GCD / LCM Calculator
Find the greatest common divisor and least common multiple of two numbers.
How to Use the GCD & LCM Calculator
This free online calculator finds the Greatest Common Divisor (GCD) and Least Common Multiple (LCM) of any two integers instantly. Follow these simple steps:
- Enter two numbers — type any whole numbers into the "First Number" and "Second Number" fields. Negative numbers and zero are accepted.
- Click Calculate — or press Enter. The GCD and LCM appear immediately.
- Review the steps — the tool displays every step of the Euclidean algorithm so you can follow the division process that leads to the GCD.
- See the LCM formula — the calculator shows how LCM is derived from GCD using the relationship LCM(a, b) = |a × b| / GCD(a, b).
All calculations run entirely in your browser. No data is sent to any server, and no sign-up is required.
What Is the GCD?
The Greatest Common Divisor (also called the Highest Common Factor) is the largest positive integer that divides both numbers without a remainder.
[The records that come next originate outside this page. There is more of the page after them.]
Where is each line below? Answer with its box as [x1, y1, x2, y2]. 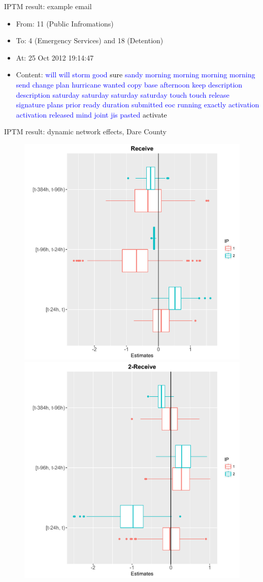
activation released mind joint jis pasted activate [16, 109, 167, 120]
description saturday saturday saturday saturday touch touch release [16, 89, 229, 100]
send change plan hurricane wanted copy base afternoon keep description [16, 79, 243, 90]
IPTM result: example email [4, 1, 92, 11]
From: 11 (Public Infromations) [16, 18, 114, 28]
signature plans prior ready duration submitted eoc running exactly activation [16, 99, 259, 110]
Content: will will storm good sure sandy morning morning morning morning [16, 69, 255, 80]
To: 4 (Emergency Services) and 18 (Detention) [16, 35, 163, 46]
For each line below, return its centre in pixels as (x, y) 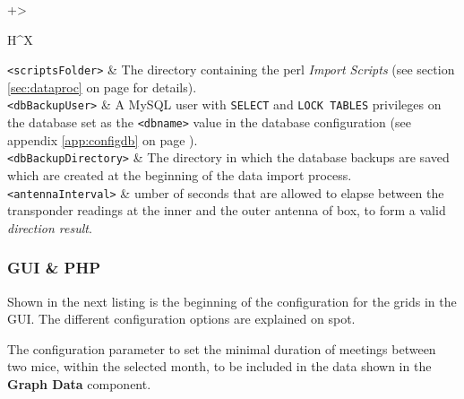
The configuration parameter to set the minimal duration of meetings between (222, 348)
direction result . (50, 227)
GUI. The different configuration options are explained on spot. (181, 319)
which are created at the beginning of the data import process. (180, 175)
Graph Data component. (79, 384)
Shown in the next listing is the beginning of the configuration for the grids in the (232, 301)
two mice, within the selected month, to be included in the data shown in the (219, 366)
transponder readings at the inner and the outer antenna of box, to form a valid (227, 210)
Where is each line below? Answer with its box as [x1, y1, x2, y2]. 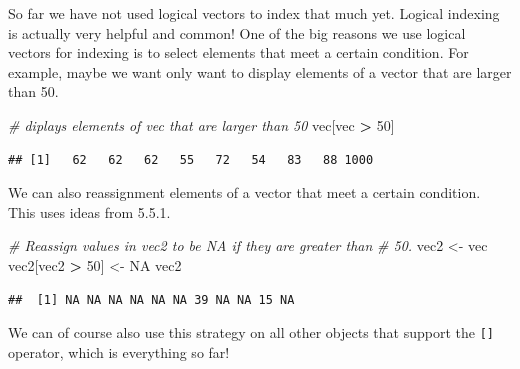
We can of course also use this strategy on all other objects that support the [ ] [8, 322, 494, 343]
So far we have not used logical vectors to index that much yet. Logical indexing [8, 3, 500, 23]
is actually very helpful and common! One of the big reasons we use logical [8, 22, 466, 43]
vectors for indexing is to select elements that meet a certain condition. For [8, 42, 469, 63]
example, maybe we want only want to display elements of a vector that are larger [8, 61, 512, 82]
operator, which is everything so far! [8, 341, 230, 362]
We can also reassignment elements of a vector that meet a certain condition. [8, 182, 481, 203]
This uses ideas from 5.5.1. [8, 201, 171, 222]
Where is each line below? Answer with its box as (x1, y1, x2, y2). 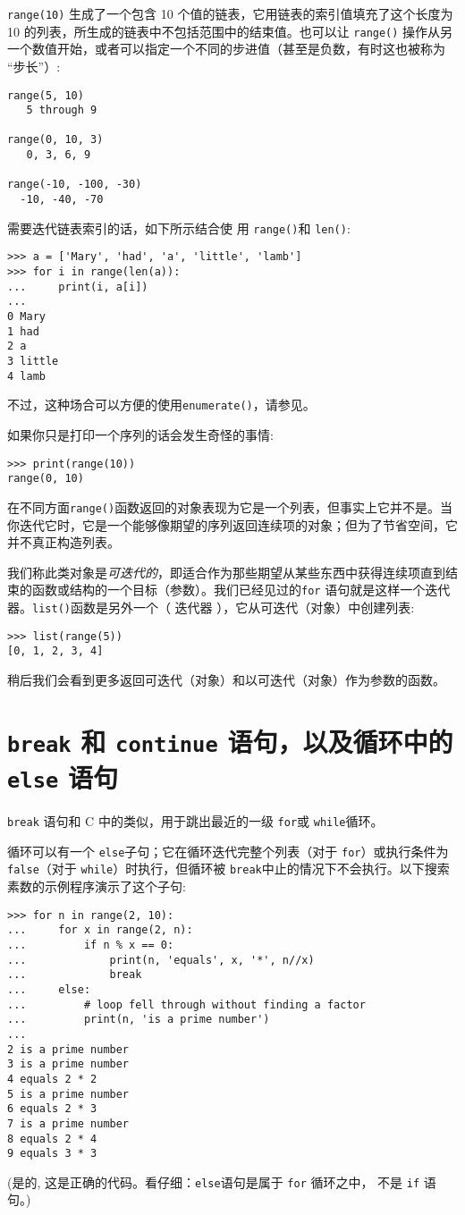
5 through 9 (26, 104, 97, 117)
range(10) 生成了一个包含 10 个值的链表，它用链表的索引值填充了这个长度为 (7, 4, 453, 22)
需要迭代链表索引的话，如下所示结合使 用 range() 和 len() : (7, 218, 351, 237)
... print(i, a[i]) (7, 280, 148, 293)
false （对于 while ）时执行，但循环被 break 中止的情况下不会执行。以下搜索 (7, 859, 450, 878)
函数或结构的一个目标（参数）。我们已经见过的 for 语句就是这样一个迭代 (31, 580, 451, 599)
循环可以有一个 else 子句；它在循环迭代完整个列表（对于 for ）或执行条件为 (7, 841, 449, 860)
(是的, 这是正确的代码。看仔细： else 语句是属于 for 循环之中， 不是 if (7, 1172, 420, 1191)
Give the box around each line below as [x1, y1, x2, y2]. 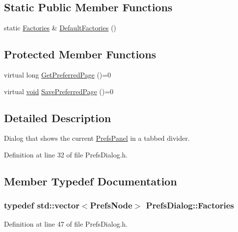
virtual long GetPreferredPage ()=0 [4, 70, 111, 79]
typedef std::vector [4, 199, 79, 211]
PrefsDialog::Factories [146, 199, 234, 211]
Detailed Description [4, 110, 111, 125]
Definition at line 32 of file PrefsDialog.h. [4, 149, 128, 159]
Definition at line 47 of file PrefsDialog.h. [4, 218, 128, 229]
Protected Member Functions [4, 47, 157, 62]
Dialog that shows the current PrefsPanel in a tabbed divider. [4, 133, 190, 143]
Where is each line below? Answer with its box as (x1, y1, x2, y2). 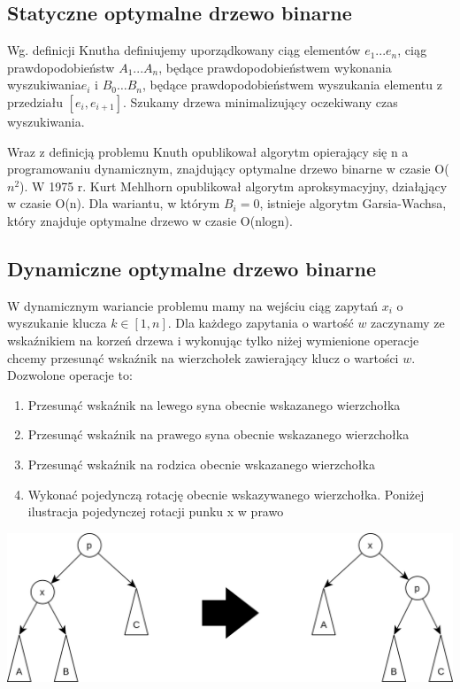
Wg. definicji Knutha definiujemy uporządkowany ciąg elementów (7, 41, 361, 59)
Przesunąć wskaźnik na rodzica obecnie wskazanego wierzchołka (27, 454, 375, 473)
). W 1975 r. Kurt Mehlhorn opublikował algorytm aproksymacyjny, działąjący (19, 176, 448, 195)
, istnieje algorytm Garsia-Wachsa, (259, 194, 447, 213)
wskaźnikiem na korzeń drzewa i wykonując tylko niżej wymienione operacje (7, 330, 419, 349)
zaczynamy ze (371, 314, 445, 332)
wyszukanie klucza (7, 314, 107, 332)
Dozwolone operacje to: (7, 366, 133, 384)
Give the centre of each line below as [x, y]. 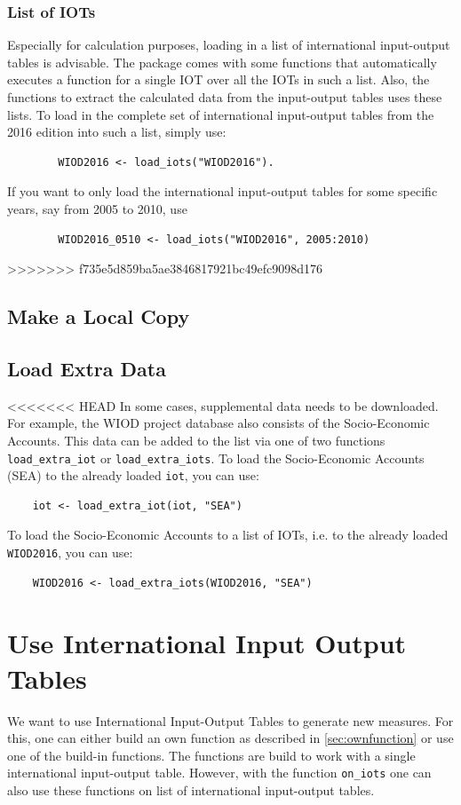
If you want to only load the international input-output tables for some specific [223, 191]
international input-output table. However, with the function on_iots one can [219, 773]
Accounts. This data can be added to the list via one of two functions [196, 440]
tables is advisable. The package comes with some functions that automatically [222, 62]
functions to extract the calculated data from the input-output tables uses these [225, 97]
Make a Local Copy [99, 316]
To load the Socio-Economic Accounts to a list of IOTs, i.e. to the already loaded [228, 535]
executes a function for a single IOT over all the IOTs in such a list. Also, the [219, 79]
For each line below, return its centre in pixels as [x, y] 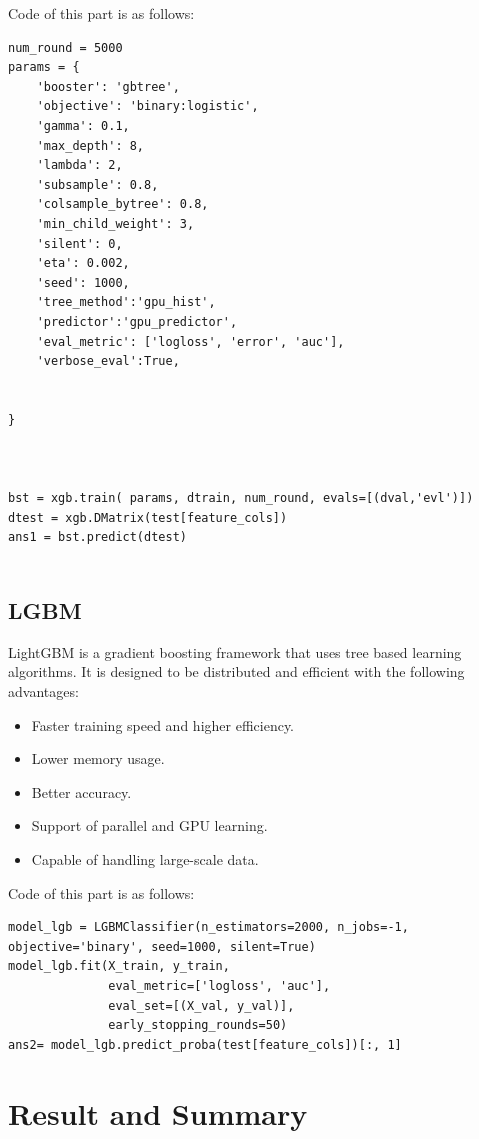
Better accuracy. [81, 791]
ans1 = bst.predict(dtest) [97, 537]
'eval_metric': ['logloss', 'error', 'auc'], [190, 341]
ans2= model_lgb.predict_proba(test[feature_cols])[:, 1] [205, 1044]
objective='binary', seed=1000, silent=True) [162, 946]
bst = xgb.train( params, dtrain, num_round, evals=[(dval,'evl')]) [241, 498]
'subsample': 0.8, [97, 184]
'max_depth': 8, [90, 145]

For example, GCD(48, 18) = 6 because 6 is the biggest number that divides both 48 and 18 evenly.
What Is the LCM?
The Least Common Multiple is the smallest positive integer that is divisible by both numbers. For example, LCM(4, 6) = 12 because 12 is the smallest number that both 4 and 6 divide into evenly.
The Euclidean Algorithm
This tool uses the Euclidean algorithm, one of the oldest known algorithms, to compute the GCD. It works by repeatedly dividing the larger number by the smaller and replacing the larger with the remainder until the remainder is zero. The last non-zero remainder is the GCD.
Frequently Asked Questions
What is the difference between GCD and LCM?
The GCD (Greatest Common Divisor) is the largest number that divides two integers exactly, while the LCM (Least Common Multiple) is the smallest number that both integers divide into. They are related by the formula: GCD(a, b) × LCM(a, b) = |a × b|.
How does the Euclidean algorithm work?
The Euclidean algorithm finds the GCD by repeatedly dividing the larger number by the smaller and replacing the pair with (smaller, remainder). When the remainder reaches zero, the last non-zero remainder is the GCD. For example, GCD(48, 18): 48 = 18×2 + 12, then 18 = 12×1 + 6, then 12 = 6×2 + 0 — so GCD is 6.
What happens when one of the numbers is zero?
GCD(a, 0) = |a| for any integer a, because every integer divides zero. The LCM of any number and zero is defined as 0.
Can I use negative numbers?
Yes. The calculator takes the absolute value of each input before computing. GCD and LCM are always returned as non-negative values, so GCD(-12, 8) = 4 and LCM(-12, 8) = 24.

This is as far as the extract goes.